Avrupalı yaşlanan nüfusunu her elli yılda bir Asya ve Afrika genç nüfusu ile gençleştiriyor. Bu dönemde, yani Arap Baharı'nın başladığı dönemden bu yana İslam coğrafyası adı altındaki Asya ve Afrika halkları, küfür diyarı denilen Hıristiyan aleminin ayağına yalvararak ve dağ, tepe, dere, deniz, okyanus demeden, ölümü yaralanmayı göze alarak çıplak ve başı açık ulaşıyorlar…
Kimi yalnız başına, vatanından, yurdundan, ilinden, köyünden koparak, arkasında gözü yaşlı çocuklar, eş ve ana babalar bırakarak…
Kimi yaşlı anasını, genç eşini ve çoluk çocuğunu yanına alarak, ya okyanuslarda, ya denizlerde, veya nehirlerde boğularak telef olmayı göze alarak gidiyorlar…
Bazen bir kamyon kasasında, bazen bir gemi deposunda, bazen de bir çukurda, havasızlıktan boğulup yok oluyor…
Nasıl iman ve nasıl bir inançtır? Küfür diyarına hücum ediliyor, ne din, ne iman ve ne yaşamlarına aldırış etmeden, yarın girecekleri uyum programlarında nasıl bir kültür ve inançla, kendilerinin yaşayacakları, çoluk çocuklarının hangi kafa ve beyinle yaşamlarını sürdüreceklerini hesaba katmadan, akın akın batıya koşuyorlar…
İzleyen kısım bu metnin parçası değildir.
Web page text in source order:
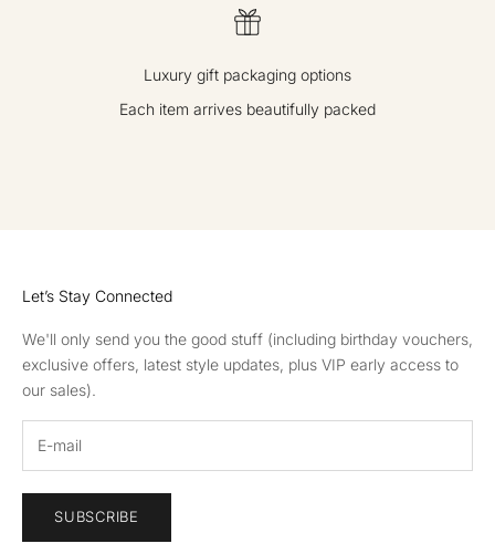
Luxury gift packaging options
Each item arrives beautifully packed
Let’s Stay Connected
We'll only send you the good stuff (including birthday vouchers,
exclusive offers, latest style updates, plus VIP early access to
our sales).
SUBSCRIBE
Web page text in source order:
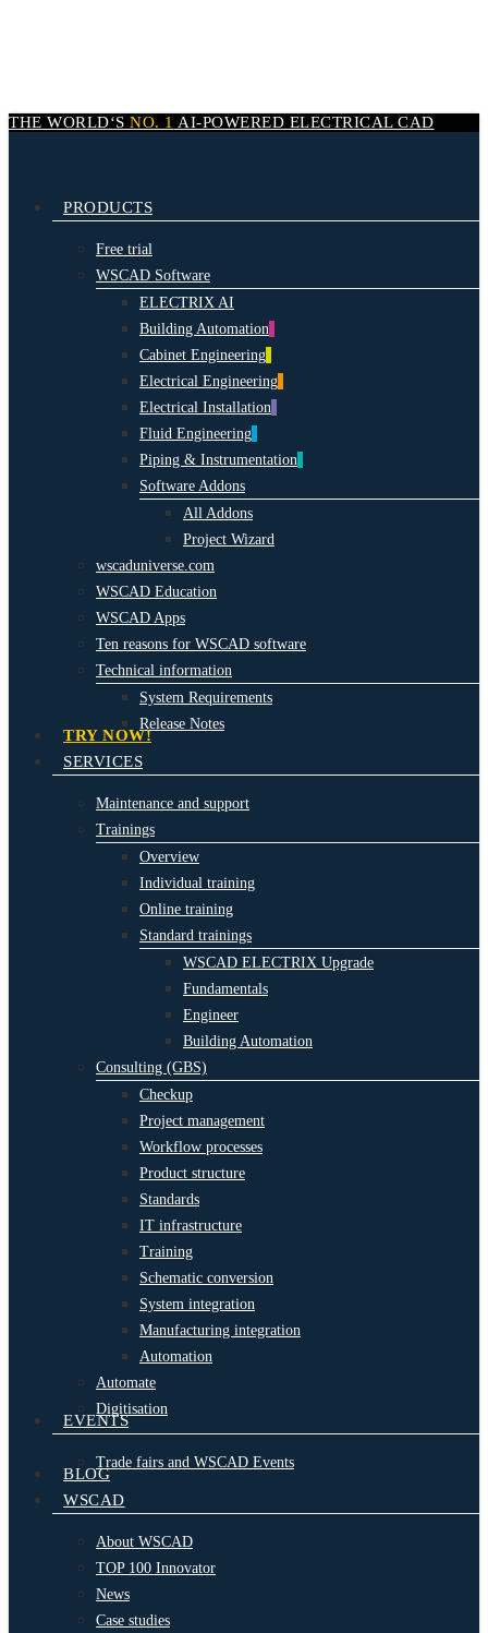
THE WORLD‘S NO. 1 AI-POWERED ELECTRICAL CAD
search
Menu PRODUCTS
Free trial
WSCAD Software
ELECTRIX AI
Building Automation
Cabinet Engineering
Electrical Engineering
Electrical Installation
Fluid Engineering
Piping & Instrumentation
Software Addons
All Addons
Project Wizard
wscaduniverse.com
WSCAD Education
WSCAD Apps
Ten reasons for WSCAD software
Technical information
System Requirements
Release Notes
TRY NOW!
SERVICES
Maintenance and support
Trainings
Overview
Individual training
Online training
Standard trainings
WSCAD ELECTRIX Upgrade
Fundamentals
Engineer
Building Automation
Consulting (GBS)
Checkup
Project management
Workflow processes
Product structure
Standards
IT infrastructure
Training
Schematic conversion
System integration
Manufacturing integration
Automation
Automate
Digitisation
EVENTS
Trade fairs and WSCAD Events
BLOG
WSCAD
About WSCAD
TOP 100 Innovator
News
Case studies
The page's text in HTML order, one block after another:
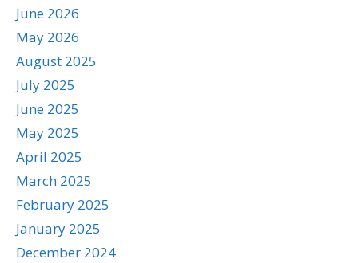
June 2026
May 2026
August 2025
July 2025
June 2025
May 2025
April 2025
March 2025
February 2025
January 2025
December 2024
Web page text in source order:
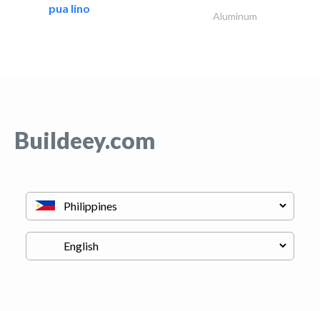
pua lino
Aluminum
Buildeey.com
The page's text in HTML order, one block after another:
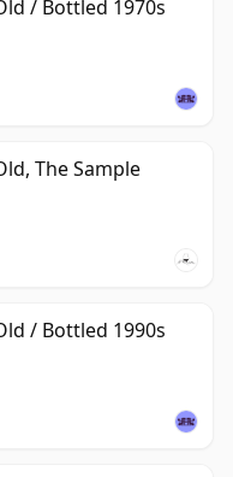
/ Bottled 1970s
The Sample
/ Bottled 1990s
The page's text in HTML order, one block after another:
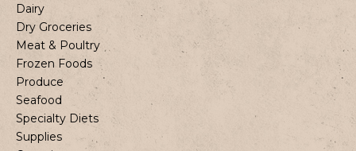
Dairy
Dry Groceries
Meat & Poultry
Frozen Foods
Produce
Seafood
Specialty Diets
Supplies
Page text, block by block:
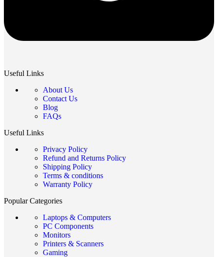
Useful Links
About Us
Contact Us
Blog
FAQs
Useful Links
Privacy Policy
Refund and Returns Policy
Shipping Policy
Terms & conditions
Warranty Policy
Popular Categories
Laptops & Computers
PC Components
Monitors
Printers & Scanners
Gaming
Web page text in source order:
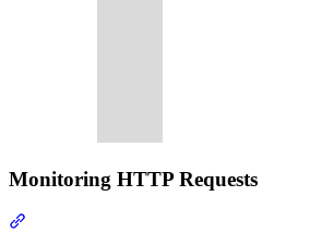
Monitoring HTTP Requests
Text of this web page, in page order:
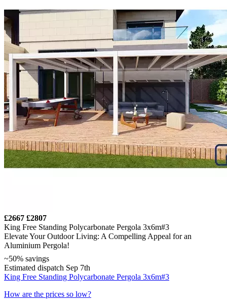
£2667 £2807
King Free Standing Polycarbonate Pergola 3x6m#3
Elevate Your Outdoor Living: A Compelling Appeal for an
Aluminium Pergola!
~50% savings
Estimated dispatch Sep 7th
King Free Standing Polycarbonate Pergola 3x6m#3
How are the prices so low?
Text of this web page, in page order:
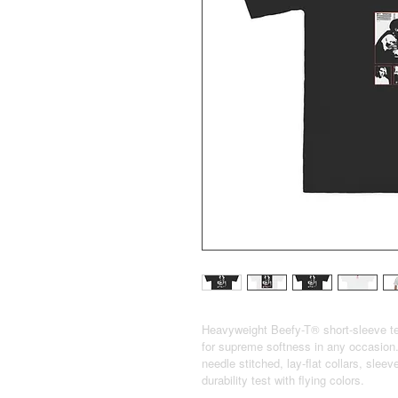
Heavyweight Beefy-T® short-sleeve
for supreme softness in any
needle stitched, lay-flat collars,
durability test with flying colors.
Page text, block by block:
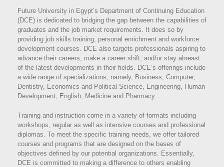
Future University in Egypt’s Department of Continuing Education
(DCE) is dedicated to bridging the gap between the capabilities of
graduates and the job market requirements. It does so by
providing job skills training, personal enrichment and workforce
development courses. DCE also targets professionals aspiring to
advance their careers, make a career shift, and/or stay abreast
of the latest developments in their fields. DCE’s offerings include
a wide range of specializations, namely, Business, Computer,
Dentistry, Economics and Political Science, Engineering, Human
Development, English, Medicine and Pharmacy.
Training and instruction come in a variety of formats including
workshops, regular as well as intensive courses and professional
diplomas. To meet the specific training needs, we offer tailored
courses and programs that are designed on the bases of
objectives defined by our potential organizations. Essentially,
DCE is committed to making a difference to others enabling
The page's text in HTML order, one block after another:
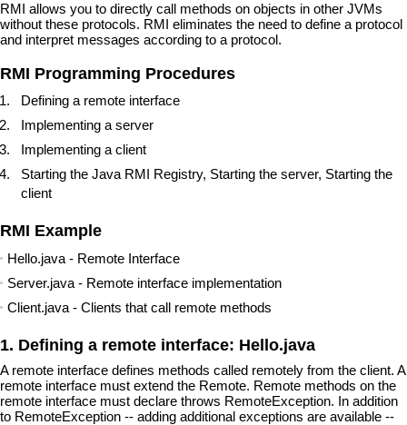
RMI allows you to directly call methods on objects in other JVMs
without these protocols. RMI eliminates the need to define a protocol
and interpret messages according to a protocol.
RMI Programming Procedures
Defining a remote interface
Implementing a server
Implementing a client
Starting the Java RMI Registry, Starting the server, Starting the
client
RMI Example
Hello.java - Remote Interface
Server.java - Remote interface implementation
Client.java - Clients that call remote methods
1. Defining a remote interface: Hello.java
A remote interface defines methods called remotely from the client. A
remote interface must extend the Remote. Remote methods on the
remote interface must declare throws RemoteException. In addition
to RemoteException -- adding additional exceptions are available --
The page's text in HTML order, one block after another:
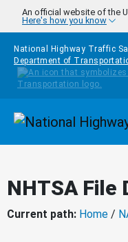
Skip to main content
An official website of the
Here's how you know
National Highway Traffic
Department of
NHTSA File
Current path: Home /
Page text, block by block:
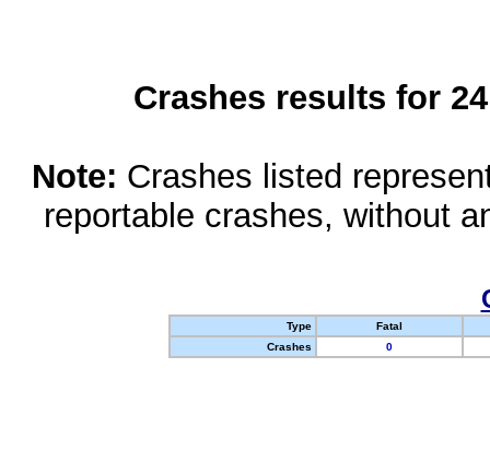
Crashes results for
Note: Crashes listed
reportable crashes, without
Type
Fatal
Crashes
0
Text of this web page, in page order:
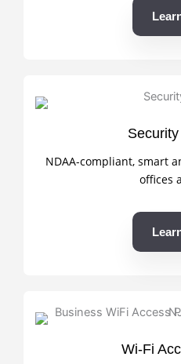
NDAA-compliant, smart
offices
Wi-Fi
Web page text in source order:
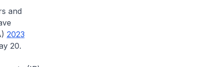
and
2023
20.
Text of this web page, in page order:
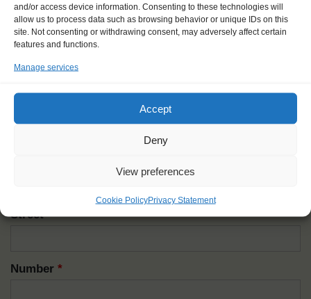
and/or access device information. Consenting to these technologies will
allow us to process data such as browsing behavior or unique IDs on this
site. Not consenting or withdrawing consent, may adversely affect certain
features and functions.
Manage services
Accept
Deny
View preferences
Cookie PolicyPrivacy Statement
Nick name*
How you like to be addressed
Street*
Number *
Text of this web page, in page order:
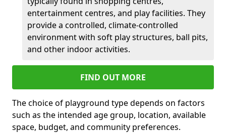
entertainment centres, and play facilities. They
provide a controlled, climate-controlled
environment with soft play structures, ball pits,
and other indoor activities.
FIND OUT MORE
The choice of playground type depends on factors
such as the intended age group, location, available
space, budget, and community preferences.
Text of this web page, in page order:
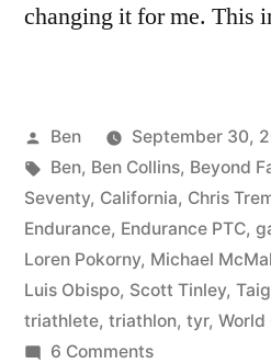
changing it for me.
Posted
by
Ben September 30,
Tags:
Ben, Ben Collins, Beyond
Seventy, California, Chris
Endurance, Endurance PTC,
Loren Pokorny, Michael
Luis Obispo, Scott Tinley,
triathlete, triathlon, tyr, World
6 Commentson
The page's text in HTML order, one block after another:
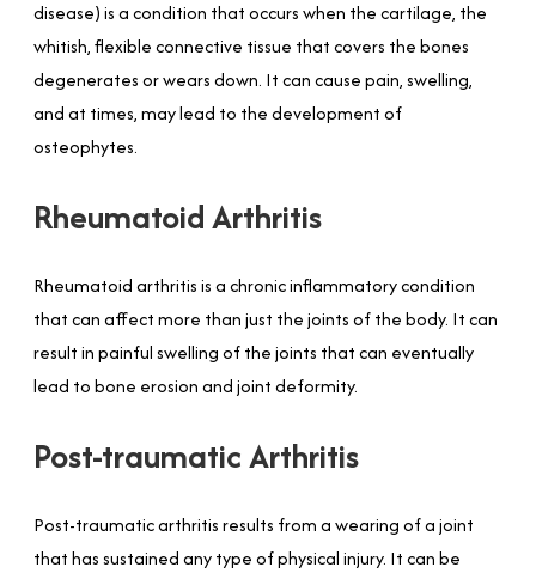
disease) is a condition that occurs when the cartilage, the
whitish, flexible connective tissue that covers the bones
degenerates or wears down. It can cause pain, swelling,
and at times, may lead to the development of
osteophytes.
Rheumatoid Arthritis
Rheumatoid arthritis is a chronic inflammatory condition
that can affect more than just the joints of the body. It can
result in painful swelling of the joints that can eventually
lead to bone erosion and joint deformity.
Post-traumatic Arthritis
Post-traumatic arthritis results from a wearing of a joint
that has sustained any type of physical injury. It can be
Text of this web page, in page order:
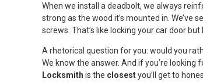
When we install a deadbolt, we always
strong as the wood it’s mounted in. We’ve
screws. That’s like locking your car door
A rhetorical question for you: would you
We know the answer. And if you’re looking
Locksmith is the closestyou’ll get to
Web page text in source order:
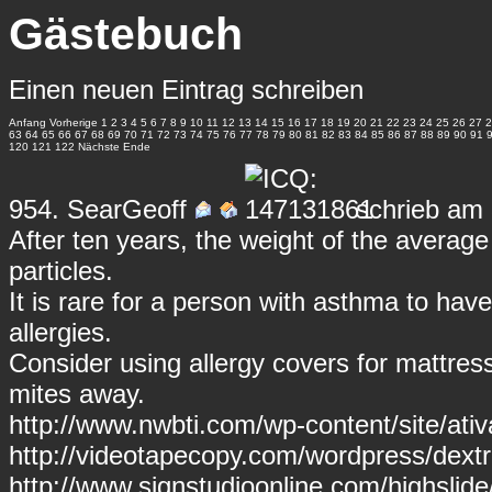
Gästebuch
Einen neuen Eintrag schreiben
Anfang Vorherige 1 2 3 4 5 6 7 8 9 10 11 12 13 14 15 16 17 18 19 20 21 22 23 24 25 26 27
63 64 65 66 67 68 69 70 71 72 73 74 75 76 77 78 79 80 81 82 83 84 85 86 87 88 89 90 91
120 121 122 Nächste Ende
954. SearGeoff
schrieb am
After ten years, the weight of the
particles.
It is rare for a person with asthma to
allergies.
Consider using allergy covers for
mites away.
http://www.nwbti.com/wp-content/site/
http://videotapecopy.com/wordpress/
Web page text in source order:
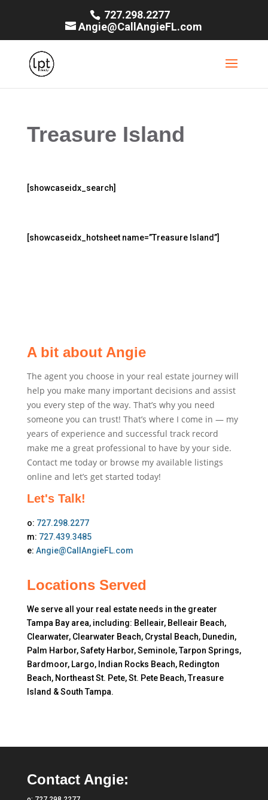
727.298.2277
Angie@CallAngieFL.com
Treasure Island
[showcaseidx_search]
[showcaseidx_hotsheet name=”Treasure Island”]
A bit about Angie
The agent you choose in your real estate journey will
help you make many important decisions and assist
you every step of the way. That’s why you need
someone you can trust! That’s where I come in — my
years of experience and successful track record
make me a great professional to have by your side.
Contact me today or browse my available listings
online and let’s get started today!
Let's Talk!
o: 727.298.2277
m: 727.439.3485
e: Angie@CallAngieFL.com
Locations Served
We serve all your real estate needs in the greater
Tampa Bay area, including: Belleair, Belleair Beach,
Clearwater, Clearwater Beach, Crystal Beach, Dunedin,
Palm Harbor, Safety Harbor, Seminole, Tarpon Springs,
Bardmoor, Largo, Indian Rocks Beach, Redington
Beach, Northeast St. Pete, St. Pete Beach, Treasure
Island & South Tampa.
Contact Angie:
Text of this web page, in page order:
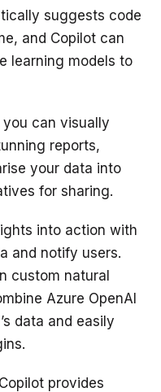
suggests code
and Copilot can
learning models to
can visually
reports,
your data into
into action with
and notify users.
custom natural
Azure OpenAI
data and easily
provides
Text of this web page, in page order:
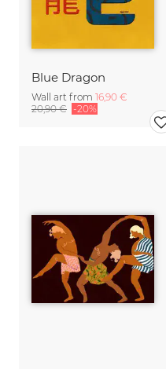
Blue Dragon
Wall art from 16,90 €
20,90 € -20%

Batılı insanı bu projeyi yıllar önce uygulamaya koydu. Projesi ile Müslüman Afrika ve Asya ülkelerini parçalayıp, dağıttı ve onları aç , sefil, perişan bir halde onları kendi kucağına yolladı…
Şimdi diyor ki ben bu kadar nüfusu nasıl alıp besleyeceğim? Avrupalı işin hesabını yapıyor, kapısına gelen bu sığınmacılar arasından, eğitimli ve meslek sahibi olanları, uyum programlarına uyabilecek değişime sahip olanları ve uzun süre kullanacak genç nüfusu alarak, ucuz iş gücünü ayağına getirmiş olacak…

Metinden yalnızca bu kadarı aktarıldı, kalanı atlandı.